Measuring and improving ways of working on digital teams
Healthy teams, happy people and mature agile ways of working are good leading indicators of organisational success. Getting these things right is key to unlocking long term sustainable delivery of value. In this blog post, I summarise some of the approaches I have used to measure and improve ways of working.
Team health checks (Spotify style)
Spotify’s health check model is a structured retrospective which helps teams and management spot problems and identify where to focus improvement efforts. Teams are asked a set of questions, and each team member answers with a green, amber or red card to indicate their response.
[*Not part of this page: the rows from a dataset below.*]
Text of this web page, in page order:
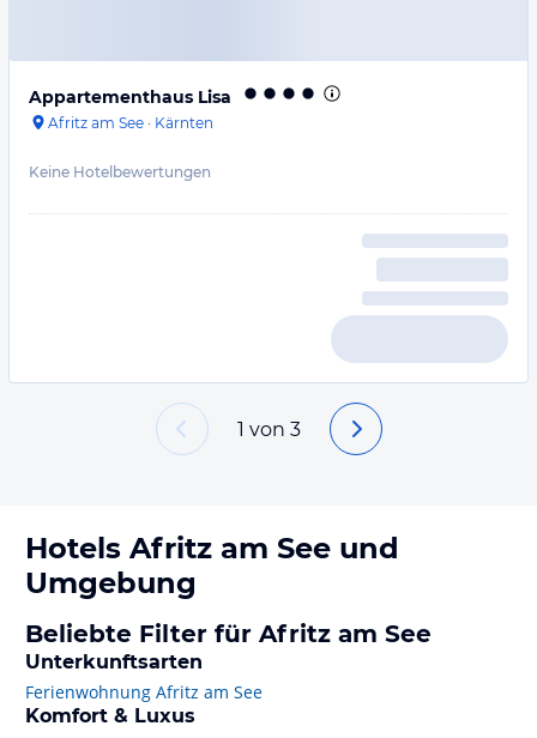
Appartementhaus Lisa
Afritz am See · Kärnten
Keine Hotelbewertungen
1 von 3
Hotels Afritz am See und
Umgebung
Beliebte Filter für Afritz am See
Unterkunftsarten
Ferienwohnung Afritz am See
Komfort & Luxus
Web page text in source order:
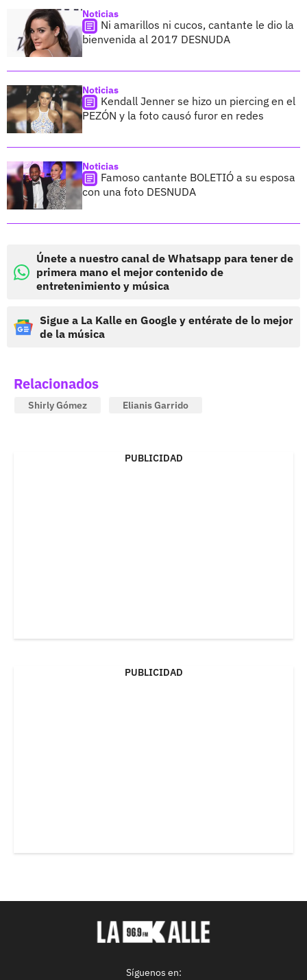
Noticias
Ni amarillos ni cucos, cantante le dio la
bienvenida al 2017 DESNUDA
Noticias
Kendall Jenner se hizo un piercing en el
PEZÓN y la foto causó furor en redes
Noticias
Famoso cantante BOLETIÓ a su esposa
con una foto DESNUDA
Únete a nuestro canal de Whatsapp para tener de
primera mano el mejor contenido de
entretenimiento y música
Sigue a La Kalle en Google y entérate de lo mejor
de la música
Relacionados
Shirly Gómez Elianis Garrido
PUBLICIDAD
PUBLICIDAD
Síguenos en:

This health check model is great because it encourages the team to have focussed conversations about how they can improve, and provides quantitative data which can be used to spot patterns and trends. I like to:
- repeat every 2-3 months
- encourage teams to facilitate for each other, so that the usual facilitator can participate
- openly record the results, so trends between teams and over time can be spotted
- collaboratively create a set of questions that relate to the context of your organisation rather than reusing the Spotify ones
When managing a programme, every two or three months I like to use a tool like Survey Monkey or Google Forms to run a brief anonymous survey. As with healthchecks, this provides useful quantitative data indicating whether things are getting better or worse over time. It also provides brutally honest and open feedback that managers might otherwise not hear. I like to:
- repeat every 2-3 months
- not include too many questions. Five is plenty. Less is more.
- use a score system like yes/no or strongly agree/agree/neutral/disagree/strongly disagree.
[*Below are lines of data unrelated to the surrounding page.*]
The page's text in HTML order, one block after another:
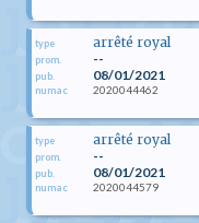
type arrêté royal
prom. --
pub. 08/01/2021
numac 2020044462
type arrêté royal
prom. --
pub. 08/01/2021
numac 2020044579
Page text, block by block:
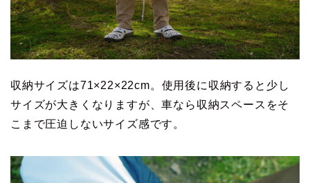
収納サイズは71×22×22cm。使用後に収納すると少し
サイズが大きくなりますが、車なら収納スペースをそ
こまで圧迫しないサイズ感です。
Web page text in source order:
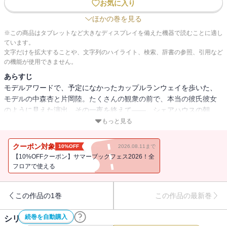
お気に入り
ほかの巻を見る
※この商品はタブレットなど大きなディスプレイを備えた機器で読むことに適し
ています。
文字だけを拡大することや、文字列のハイライト、検索、辞書の参照、引用など
の機能が使用できません。
あらすじ
モデルアワードで、予定になかったカップルランウェイを歩いた、
モデルの中森杏と片岡陸。たくさんの観衆の前で、本当の彼氏彼女
のように見えた演出。その一夜を終えて――。シェアハウスの朝、
キッチンから聞こえてくる野菜を切る音、味噌汁のいい匂い。すっ
ために朝食を作った。若葉には問い詰められ、樹と草太からは冷や
かされ…。モデルアワードのことがあってから、陸はマンションで
仮住まい。そこへこっそり連れていかれた杏。このあとどうなっち
「？」でも、クラスメイトの目の前で陸に「好きだ」と言われて、
カップル成立！――謎は謎のまま、杏はラブ・イズ・ブラインド。
仕事の撮影へ行くと、海斗という同じ学校、同級生のモデルに出会
もっと見る
クーポン対象 10%OFF 2026.08.11まで
【10%OFFクーポン】サマーブックフェス2026！全
フロアで使える
この作品の1巻 この作品の最新巻
続巻を自動購入
シリーズ作品(3件)
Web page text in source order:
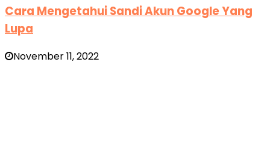
Cara Mengetahui Sandi Akun Google Yang
Lupa
November 11, 2022
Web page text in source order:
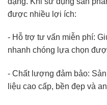
được nhiều lợi ích:
- Hỗ trợ tư vấn miễn phí:
nhanh chóng lựa chọn
- Chất lượng đảm bảo:
liệu cao cấp, bền đẹp và
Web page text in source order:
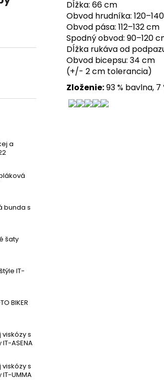
a
bunda s
šaty
IT-
BIKER
s
ASENA
s
UMMA
Dĺžka: 66 cm
Obvod hrudníka:
Obvod pása: 112–132 cm
Spodný obvod: 90–120
Dĺžka rukáva od
Obvod bicepsu: 34 cm
(+/- 2 cm tolerancia)
Zloženie:93 % bavlna,
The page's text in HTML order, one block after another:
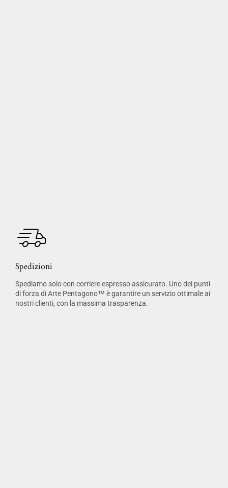
Spedizioni
Spediamo solo con corriere espresso assicurato. Uno dei punti
di forza di Arte Pentagono™ è garantire un servizio ottimale ai
nostri clienti, con la massima trasparenza.
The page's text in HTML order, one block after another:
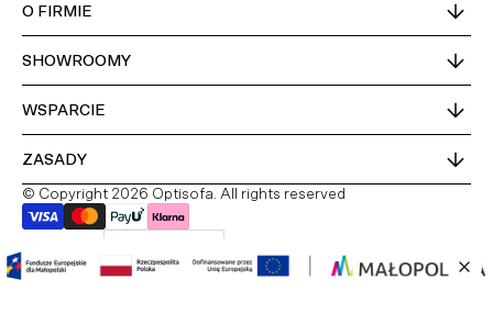
O FIRMIE
SHOWROOMY
WSPARCIE
ZASADY
© Copyright 2026 Optisofa. All rights reserved
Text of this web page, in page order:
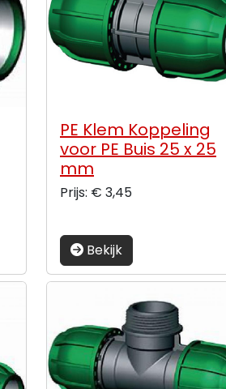
PE Klem Koppeling
voor PE Buis 25 x 25
mm
Prijs: € 3,45
Bekijk
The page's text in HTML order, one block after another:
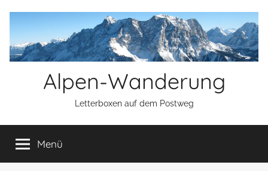
springen
Alpen-Wanderung
Letterboxen auf dem Postweg
Menü
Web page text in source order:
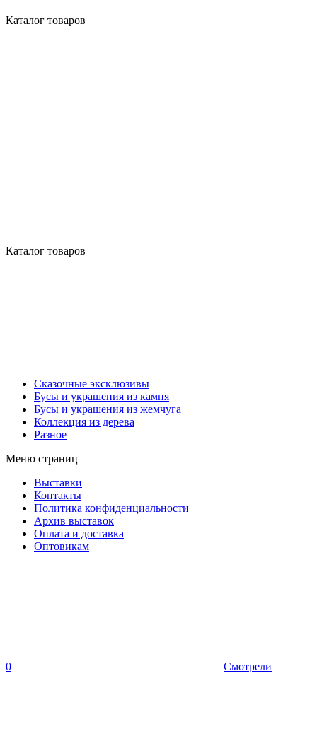
Каталог товаров
Каталог товаров
Сказочные эксклюзивы
Бусы и украшения из камня
Бусы и украшения из жемчуга
Коллекция из дерева
Разное
Меню страниц
Выставки
Контакты
Политика конфиденциальности
Архив выставок
Оплата и доставка
Оптовикам
0 Смотрели
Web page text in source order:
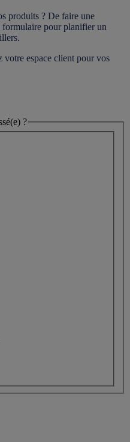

- repeat some key questions so you can see trends over time. A good one to repeat is “ Would you recommend working here to a friend?”.
- have an optional freeform comment box at the end where people can tell you what they think.
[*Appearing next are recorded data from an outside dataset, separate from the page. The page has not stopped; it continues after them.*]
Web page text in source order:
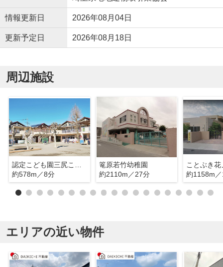
情報更新日 2026年08月04日
更新予定日 2026年08月18日
周辺施設
約578m／8分
篭原若竹幼稚園
約2110m／27分
ことぶき
約1158m
エリアの近い物件
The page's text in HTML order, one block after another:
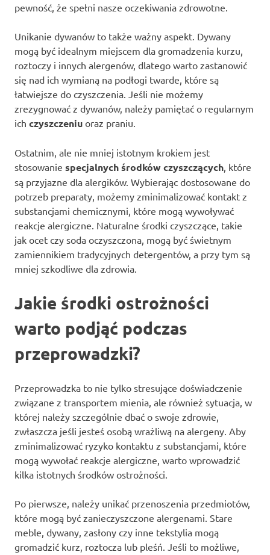
pewność, że spełni nasze oczekiwania zdrowotne.
Unikanie dywanów to także ważny aspekt. Dywany
mogą być idealnym miejscem dla gromadzenia kurzu,
roztoczy i innych alergenów, dlatego warto zastanowić
się nad ich wymianą na podłogi twarde, które są
łatwiejsze do czyszczenia. Jeśli nie możemy
zrezygnować z dywanów, należy pamiętać o regularnym
ich czyszczeniu oraz praniu.
Ostatnim, ale nie mniej istotnym krokiem jest
stosowanie specjalnych środków czyszczących , które
są przyjazne dla alergików. Wybierając dostosowane do
potrzeb preparaty, możemy zminimalizować kontakt z
substancjami chemicznymi, które mogą wywoływać
reakcje alergiczne. Naturalne środki czyszczące, takie
jak ocet czy soda oczyszczona, mogą być świetnym
zamiennikiem tradycyjnych detergentów, a przy tym są
mniej szkodliwe dla zdrowia.
Jakie środki ostrożności
warto podjąć podczas
przeprowadzki?
Przeprowadzka to nie tylko stresujące doświadczenie
związane z transportem mienia, ale również sytuacja, w
której należy szczególnie dbać o swoje zdrowie,
zwłaszcza jeśli jesteś osobą wrażliwą na alergeny. Aby
zminimalizować ryzyko kontaktu z substancjami, które
mogą wywołać reakcje alergiczne, warto wprowadzić
kilka istotnych środków ostrożności.
Po pierwsze, należy unikać przenoszenia przedmiotów,
które mogą być zanieczyszczone alergenami. Stare
meble, dywany, zasłony czy inne tekstylia mogą
gromadzić kurz, roztocza lub pleśń. Jeśli to możliwe,

- keep results anonymous, but proactively encourage everyone to respond.
- review the results and comments with the management team. Agree actions in response.
- take the time to present the results back to the teams. Communicate the response and actions.
Ways of working prompts
In my first delivery manager role, my then line manager Ros Vaughan suggested I review the health of my team using David Lowe’s health check template. I recorded my answers to each question and reviewed the results with Ros in our 121s. This activity was useful because it helped me see what good looks like and where improvements might need to be made. It also gave structure to our 121s. As an individual looking to identify ways for your team to improve, give this template a try. As a programme or community of practice, consider creating your own ways of working prompts for use with teams. It can be a great tool which encourages people to ask the right questions of themselves and each other.
Delivery metrics give us an idea of how frequently and effectively teams are delivering value. This information can be used to drive process improvements and inform planning activities. Some good metrics to monitor are cycle time, lead time, cumulative flow and cost of delay. Be careful with delivery metrics – measuring some things can cause dysfunctions (as discussed in this post on crappy agile). Be particularly careful with velocity.
There are some good tools out there that can automate the collection and display of delivery metrics. If using Trello, try out Corrello. It provides all of the above metrics and more in an easy to use interface. Jira does most of the above out of the box. Alternatively, if you’re tool agnostic, check out Emily Webber’s Kanban Spreadsheet.
Delivery folk should regularly use these metrics as a basis for conversation with the team during retrospectives and planning. And senior delivery folk should use these metrics as a basis for conversations in regular 121s.
Technical delivery metrics
Technical delivery metrics help us understand the maturity of development practices, identify areas that need improvement and measure improvements over time. The 2018 State of DevOps Report suggests some indicators of technical maturity which include:
- deployment frequency and time to deploy
- % of automated vs manual work in configuration management, testing, deployments and change approvals
- time to restore service
- change failure rate
- time spent on new work vs unplanned & rework vs support vs fixing defects identified by end users vs remediating security issues
Encourage developers to decide amongst themselves which metrics indicate healthy development practices, and take the time to configure a dashboard which gives everyone on the team access to this type of information. As with the delivery metrics, technical folk should review these metrics regularly, look for areas that need improvement and celebrate successes.